Scripture References

Further Reflections on Scripture References

This is a fine “send-off” text. God’s people compel each other to do two things: first, to go into the world to preach and baptize in obedience to Christ’s Great commission in Matthew 28:19 (st. 1), and second, to serve as Christ’s representatives and servants in the world (st. 2-3). The final stanza reveals a change of voice: now we hear the direct words of Christ’s Great Commission, when he promises to be with his church until the end of time (Matt. 28:20b).
 
Sing!  A New Creation

Confessions and Statements of Faith References

Further Reflections on Confessions and Statements of Faith References

According to the confessions, Christian worshipers are called to continue in service.
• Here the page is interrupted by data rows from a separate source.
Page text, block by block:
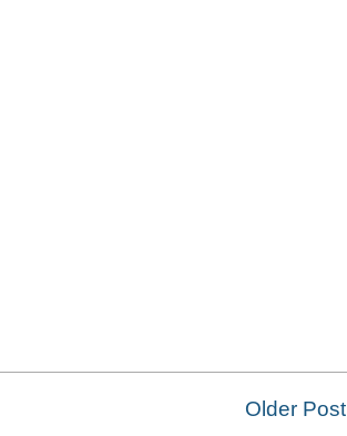
Older Post
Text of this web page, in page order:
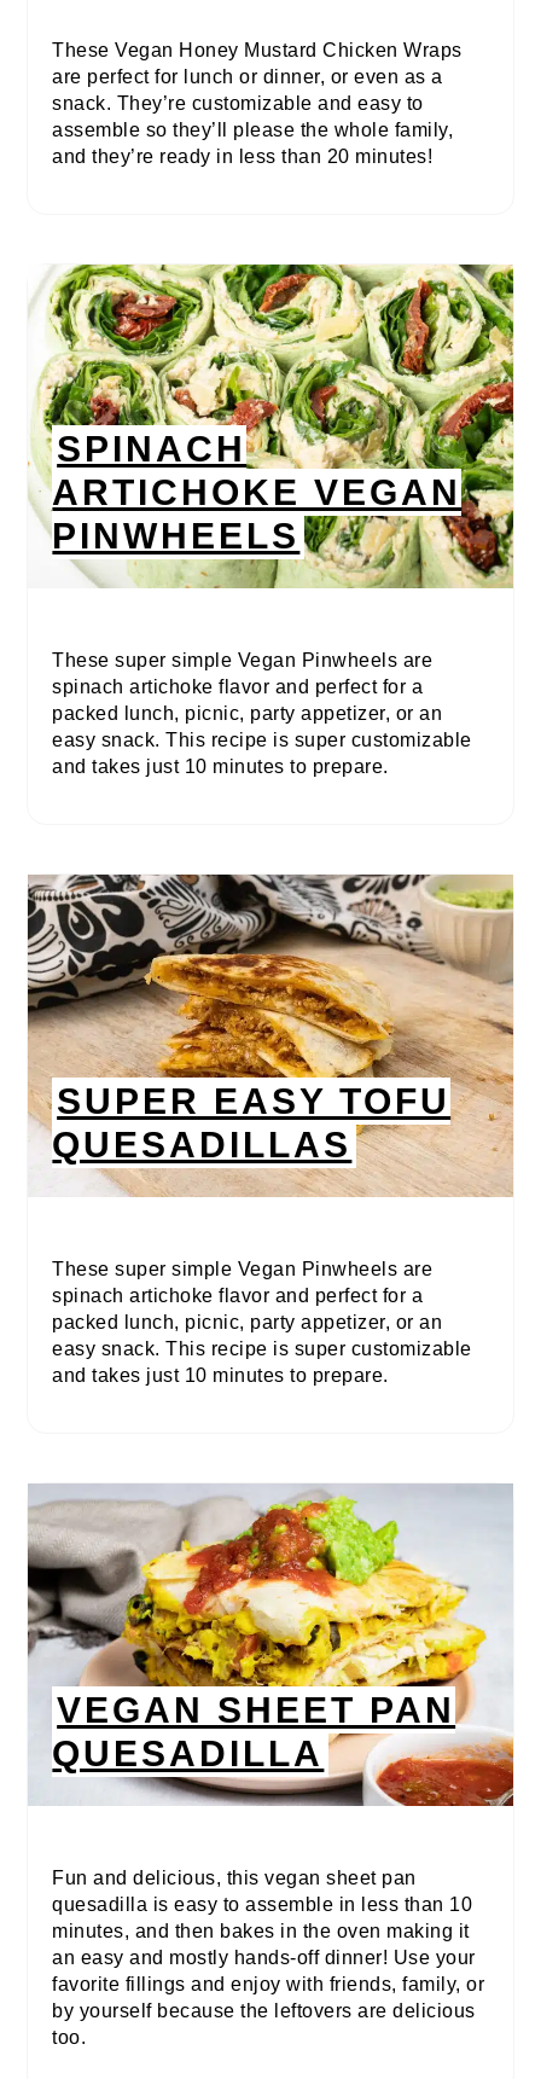
These Vegan Honey Mustard Chicken Wraps
are perfect for lunch or dinner, or even as a
snack. They’re customizable and easy to
assemble so they’ll please the whole family,
and they’re ready in less than 20 minutes!
SPINACH
ARTICHOKE VEGAN
PINWHEELS
These super simple Vegan Pinwheels are
spinach artichoke flavor and perfect for a
packed lunch, picnic, party appetizer, or an
easy snack. This recipe is super customizable
and takes just 10 minutes to prepare.
SUPER EASY TOFU
QUESADILLAS
These super simple Vegan Pinwheels are
spinach artichoke flavor and perfect for a
packed lunch, picnic, party appetizer, or an
easy snack. This recipe is super customizable
and takes just 10 minutes to prepare.
VEGAN SHEET PAN
QUESADILLA
Fun and delicious, this vegan sheet pan
quesadilla is easy to assemble in less than 10
minutes, and then bakes in the oven making it
an easy and mostly hands-off dinner! Use your
favorite fillings and enjoy with friends, family, or
by yourself because the leftovers are delicious
too.
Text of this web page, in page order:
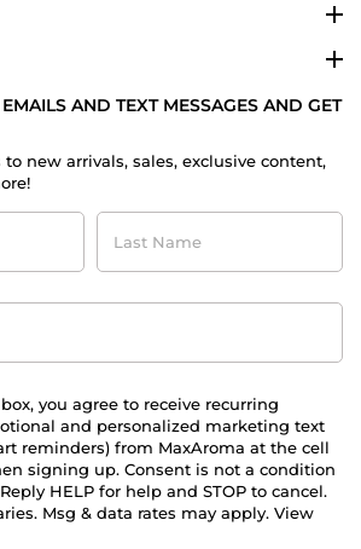
AND TEXT MESSAGES AND GET
to new arrivals, sales, exclusive content,
Last
Name
you agree to receive recurring
and personalized marketing text
reminders) from MaxAroma at the cell
signing up. Consent is not a condition
HELP for help and STOP to cancel.
Msg & data rates may apply. View
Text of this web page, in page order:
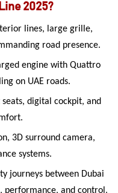
2025?
lines, large grille,
road presence.
engine with Quattro
on UAE roads.
digital cockpit, and
3D surround camera,
systems.
journeys between Dubai
performance, and control.
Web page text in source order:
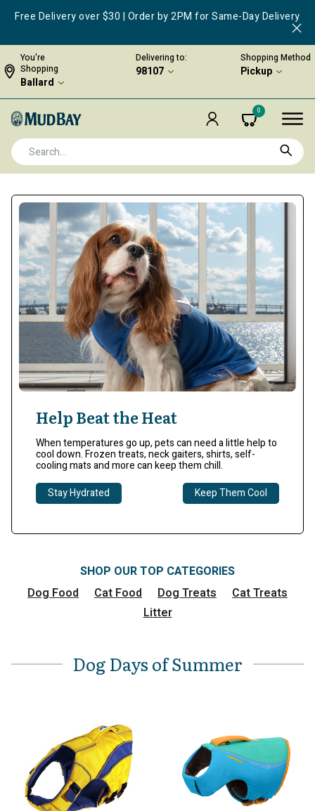
Free Delivery over $30 | Order by 2PM for Same-Day Delivery
You're
Shopping
Ballard
Delivering to:
98107
Shopping Method
Pickup
0
Help Beat the Heat
When temperatures go up, pets can need a little help to
cool down. Frozen treats, neck gaiters, shirts, self-
cooling mats and more can keep them chill.​
Stay Hydrated
Keep Them Cool
SHOP OUR TOP CATEGORIES
Dog Food
Cat Food Dog Treats
Cat Treats
Litter
Dog Days of Summer
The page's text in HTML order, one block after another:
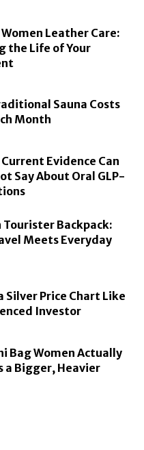
Leather Care:
the Life of Your
Sauna Costs
Month
Evidence Can
Say About Oral GLP-
Tourister Backpack:
Meets Everyday
Silver Price Chart Like
Investor
Bag Women Actually
a Bigger, Heavier
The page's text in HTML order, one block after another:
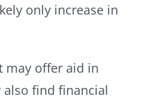
only increase in
may offer aid in
also find financial
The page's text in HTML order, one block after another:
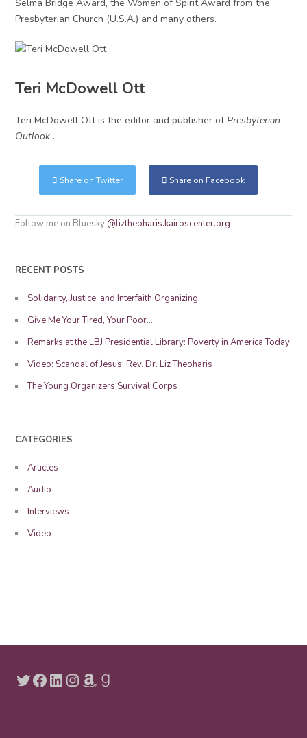
Selma Bridge Award, the Women of Spirit Award from the
Presbyterian Church (U.S.A.) and many others.
Teri McDowell Ott
Teri McDowell Ott is the editor and publisher ofPresbyterian
Outlook .
Share on Twitter Share on Facebook
Follow me on Bluesky @liztheoharis.kairoscenter.org
RECENT POSTS
Solidarity, Justice, and Interfaith Organizing
Give Me Your Tired, Your Poor…
Remarks at the LBJ Presidential Library: Poverty in America Today
Video: Scandal of Jesus: Rev. Dr. Liz Theoharis
The Young Organizers Survival Corps
CATEGORIES
Articles
Audio
Interviews
Video
Twitter
Facebook
LinkedIn
Instagram
Amazon
Goodreads
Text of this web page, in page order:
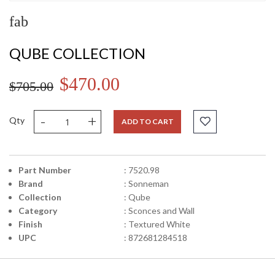
fab
QUBE COLLECTION
$705.00 $470.00
Qty - + ADD TO CART
Part Number
: 7520.98
Brand
: Sonneman
Collection
: Qube
Category
: Sconces and Wall
Finish
: Textured White
UPC
: 872681284518
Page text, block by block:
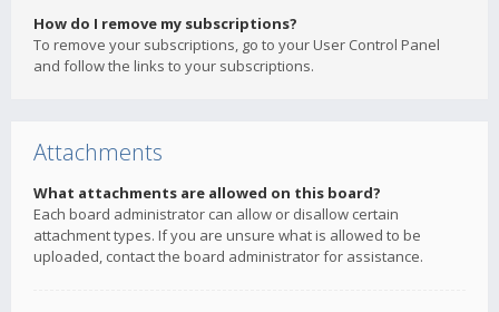
How do I remove my subscriptions?
To remove your subscriptions, go to your User Control Panel
and follow the links to your subscriptions.
Attachments
What attachments are allowed on this board?
Each board administrator can allow or disallow certain
attachment types. If you are unsure what is allowed to be
uploaded, contact the board administrator for assistance.
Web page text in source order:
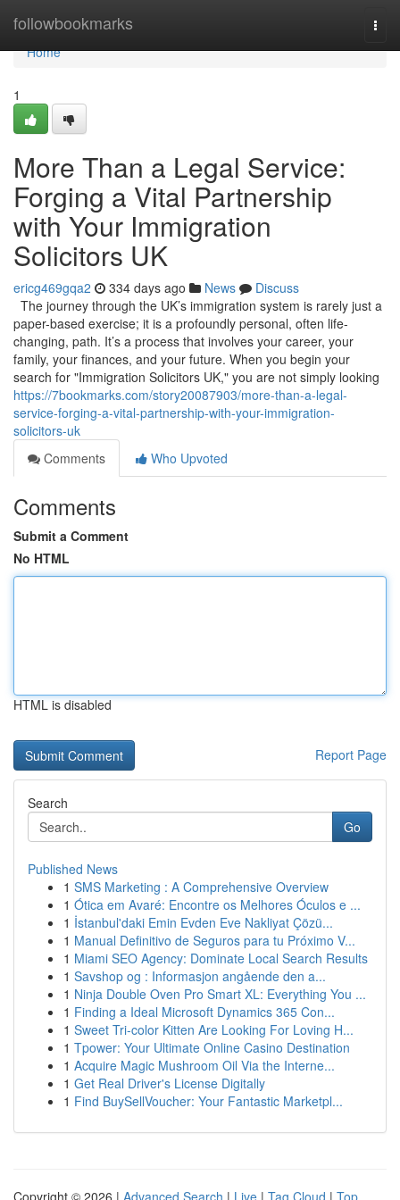
followbookmarks
Home
Home
1
More Than a Legal Service:
Forging a Vital Partnership
with Your Immigration
Solicitors UK
ericg469gqa2 334 days ago News
Discuss
The journey through the UK’s immigration system is rarely just a
paper-based exercise; it is a profoundly personal, often life-
changing, path. It’s a process that involves your career, your
family, your finances, and your future. When you begin your
search for "Immigration Solicitors UK," you are not simply looking
https://7bookmarks.com/story20087903/more-than-a-legal-
service-forging-a-vital-partnership-with-your-immigration-
solicitors-uk
Comments
Who Upvoted
Comments
Submit a Comment
No HTML
HTML is disabled
Report Page
Search
Go
Published News
1 SMS Marketing : A Comprehensive Overview
1 Ótica em Avaré: Encontre os Melhores Óculos e ...
1 İstanbul'daki Emin Evden Eve Nakliyat Çözü...
1 Manual Definitivo de Seguros para tu Próximo V...
1 Miami SEO Agency: Dominate Local Search Results
1 Savshop og : Informasjon angående den a...
1 Ninja Double Oven Pro Smart XL: Everything You ...
1 Finding a Ideal Microsoft Dynamics 365 Con...
1 Sweet Tri-color Kitten Are Looking For Loving H...
1 Tpower: Your Ultimate Online Casino Destination
1 Acquire Magic Mushroom Oil Via the Interne...
1 Get Real Driver's License Digitally
1 Find BuySellVoucher: Your Fantastic Marketpl...
Copyright © 2026 | Advanced Search | Live | Tag Cloud | Top
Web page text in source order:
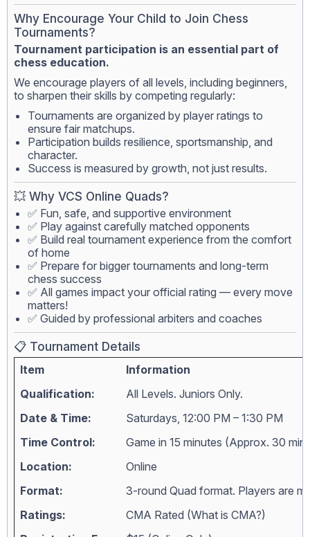
Why Encourage Your Child to Join Chess
Tournaments?
Tournament participation is an essential part of
chess education.
We encourage players of all levels, including beginners,
to sharpen their skills by competing regularly:
Tournaments are organized by player ratings to
ensure fair matchups.
Participation builds resilience, sportsmanship, and
character.
Success is measured by growth, not just results.
💥 Why VCS Online Quads?
✅ Fun, safe, and supportive environment
✅ Play against carefully matched opponents
✅ Build real tournament experience from the comfort
of home
✅ Prepare for bigger tournaments and long-term
chess success
✅ All games impact your official rating — every move
matters!
✅ Guided by professional arbiters and coaches
📋 Tournament Details
Item
Information
Qualification:
All Levels. Juniors Only.
Date & Time:
Saturdays, 12:00 PM – 1:30 PM
Time Control:
Game in 15 minutes (Approx. 30
Location:
Online
Format:
3-round Quad format. Players are
Ratings:
CMA Rated (What is CMA?)
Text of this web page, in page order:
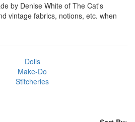
by Denise White of The Cat's
vintage fabrics, notions, etc. when
Dolls
Make-Do
Stitcheries
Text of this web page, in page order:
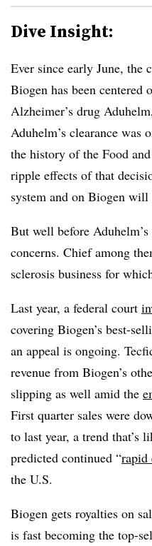
Dive Insight:
Ever since early June, the
Biogen has been centered
Alzheimer’s drug
Aduhelm’s clearance was
the history of the Food
ripple effects of that
system and on Biogen will
But well before
concerns. Chief among
sclerosis business for
Last year, a federal court
covering Biogen’s best-
an appeal is ongoing.
revenue from Biogen’s
slipping as well amid the
First quarter sales were
to last year, a trend that’s
predicted continued “rapid
the U.S.
Biogen gets royalties on
is fast becoming the top-
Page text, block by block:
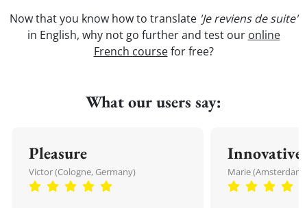
Now that you know how to translate 'Je reviens de suite'
in English, why not go further and test our online
French coursefor free?
What our users say:
Pleasure
Victor (Cologne, Germany)
Innovative
Marie
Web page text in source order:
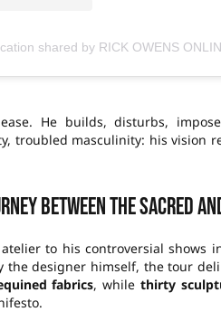
He builds, disturbs,
troubled masculinity: his vision
between the sacred
atelier to his controversial shows
the designer himself, the tour
fabrics, while thirty
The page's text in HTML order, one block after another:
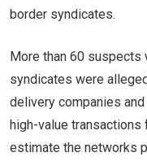
border syndicates.
More than 60 suspects
syndicates were
delivery companies
high-value transactions
estimate the networks
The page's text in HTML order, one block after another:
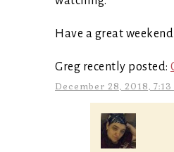
Have a great
Greg recently posted:
December 28, 2018, 7:13
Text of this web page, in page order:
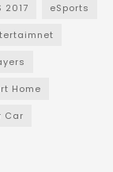
2017 eSports
Home
Car
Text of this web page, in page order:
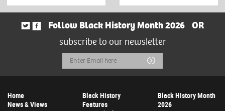
Follow Black History Month 2026
OR
subscribe to our newsletter
Email
Address
Submit
Home
News & Views
Black History
Features
Black History Month
2026
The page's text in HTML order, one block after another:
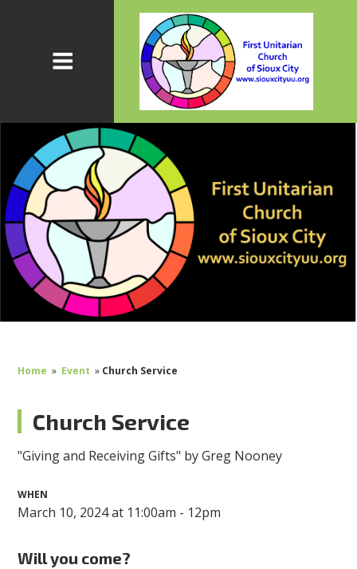
Home » Event » Church Service
Church Service
"Giving and Receiving Gifts" by Greg Nooney
WHEN
March 10, 2024 at 11:00am - 12pm
Will you come?
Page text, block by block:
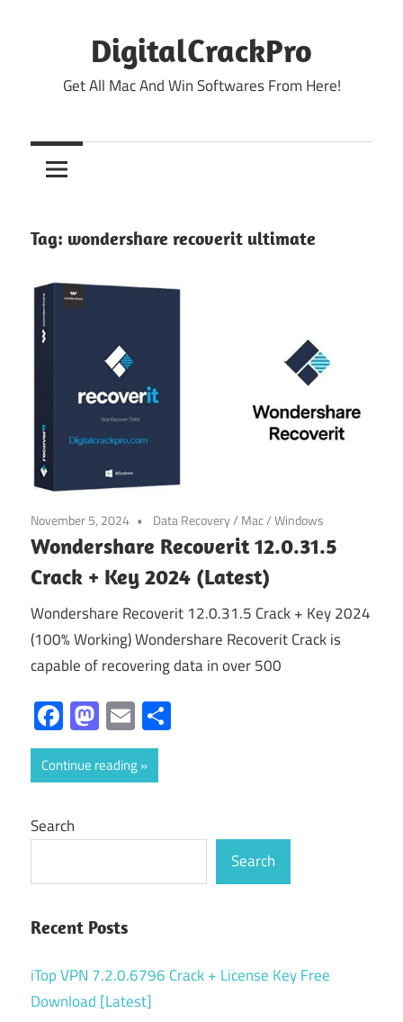
DigitalCrackPro
Get All Mac And Win Softwares From Here!
Tag: wondershare recoverit ultimate
November 5, 2024 Data Recovery/ Mac/Windows
Wondershare Recoverit 12.0.31.5
Crack + Key 2024 (Latest)
Wondershare Recoverit 12.0.31.5 Crack + Key 2024
(100% Working) Wondershare Recoverit Crack is
capable of recovering data in over 500
Facebook
Mastodon
Email
Continue reading
Search
Search
Recent Posts
iTop VPN 7.2.0.6796 Crack + License Key Free
Download [Latest]
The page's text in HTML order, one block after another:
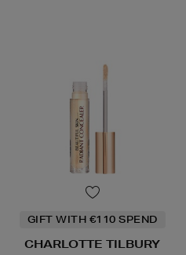
GIFT WITH €110 SPEND
CHARLOTTE TILBURY
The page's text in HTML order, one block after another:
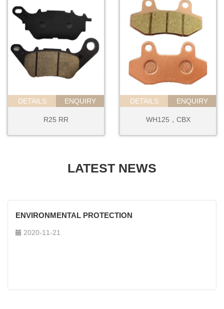
DETAILS ENQUIRY
R25 RR
DETAILS ENQUIRY
WH125，CBX
LATEST NEWS
ENVIRONMENTAL PROTECTION
2020-11-21
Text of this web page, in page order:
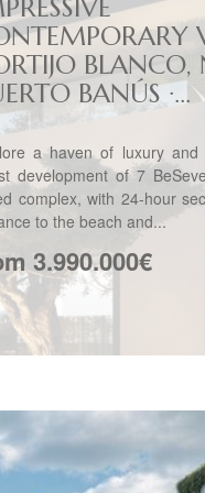
BANÚS ·...
a haven of luxury
development of 7
complex, with 24-hour
to the beach and...
3.990.000€
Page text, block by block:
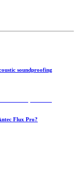
soundproofing
Flux Pro?
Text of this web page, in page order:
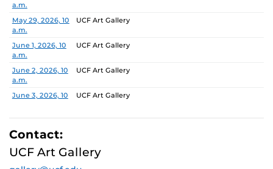
Finalists:
Ebenezer Nketsiah Mensah, Lucía Morales, Shayla
Marshall
Jurors:Marcus Antonius Jansen, Tenee’ Hart, Sheldon
Scott
Learn more about this year’s exhibition here.
a.m.
May 29, 2026, 10
a.m.
UCF Art Gallery
June 1, 2026, 10
a.m.
UCF Art Gallery
June 2, 2026, 10
a.m.
UCF Art Gallery
June 3, 2026, 10
UCF Art Gallery
June 4, 2026, 10
a.m.
UCF Art Gallery
a.m.
UCF Art Gallery
Contact:
UCF Art Gallery
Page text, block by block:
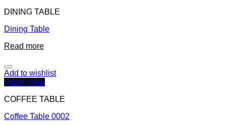
DINING TABLE
Dining Table
Read more
Add to wishlist
Quick View
COFFEE TABLE
Coffee Table 0002
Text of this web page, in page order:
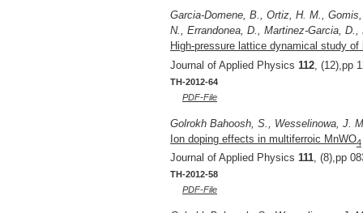
Garcia-Domene, B., Ortiz, H. M.,
N., Errandonea, D., Martinez-Garcia,
High-pressure lattice dynamical study
Journal of Applied Physics 112 , (12),pp
TH-2012-64
PDF-File
Golrokh Bahoosh, S., Wesselinowa, J.
Ion doping effects in multiferroic MnWO4
Journal of Applied Physics 111, (8),pp
TH-2012-58
PDF-File
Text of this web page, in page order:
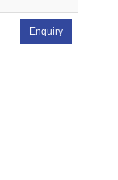
Enquiry
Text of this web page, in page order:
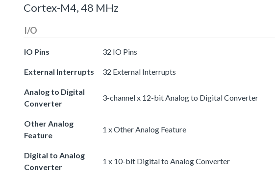
Cortex-M4, 48 MHz
I/O
IO Pins 32 IO Pins
External Interrupts 32 External Interrupts
Analog to Digital
Converter
3-channel x 12-bit Analog to Digital Converter
Other Analog
Feature
1 x Other Analog Feature
Digital to Analog
Converter
1 x 10-bit Digital to Analog Converter
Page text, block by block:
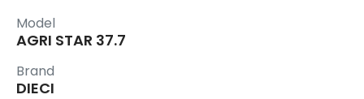
Model
AGRI STAR 37.7
Brand
DIECI
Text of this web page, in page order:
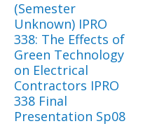
(Semester
Unknown) IPRO
338: The Effects of
Green Technology
on Electrical
Contractors IPRO
338 Final
Presentation Sp08
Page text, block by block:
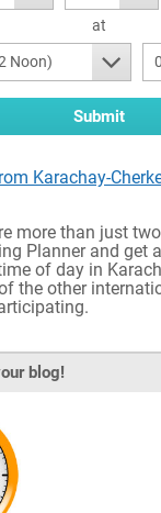
at
Noon)
Submit
Karachay-
more than just
Planner and get
of day in
the other
blog!
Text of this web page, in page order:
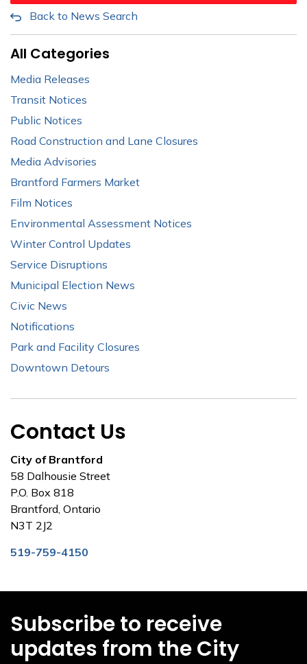
Back to News Search
All Categories
Media Releases
Transit Notices
Public Notices
Road Construction and Lane Closures
Media Advisories
Brantford Farmers Market
Film Notices
Environmental Assessment Notices
Winter Control Updates
Service Disruptions
Municipal Election News
Civic News
Notifications
Park and Facility Closures
Downtown Detours
Contact Us
City of Brantford
58 Dalhousie Street
P.O. Box 818
Brantford, Ontario
N3T 2J2
519-759-4150
Subscribe to receive
updates from the City
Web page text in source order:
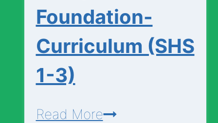
Foundation-
Curriculum (SHS
1-3)
Read MoreArt-

Heidelberg Catechism, Lord’s Day 12, Question and Answer 32 instructs us to think of ourselves as “a member of Christ…[who] share in his anointing.” So we profess “I am anointed to confess his name, to present myself to him as a living sacrifice of thanks, to strive with a free conscience against sin and the devil in this life, and afterward to reign with Christ over all creation for eternity.” We serve him with good works, “…so that with our whole lives we may show that we are thankful to God for his benefits, so that he may be praised through us, so that we may be assured of our faith by its fruits, and so that by our godly living our neighbors may be won over to Christ” (Heidelberg Catechism, Lord’s Day 32, Question and Answer 86). And so we are moved to “…embrace God’s mission in [our] neighborhoods and in the world...” (Our World Belongs to God, paragraph 41). Christians, therefore, leave worship believing that “to follow this Lord is to serve him wherever we are without fitting in, light in darkness, salt in a spoiling world” (Our World Belongs to God paragraph 43).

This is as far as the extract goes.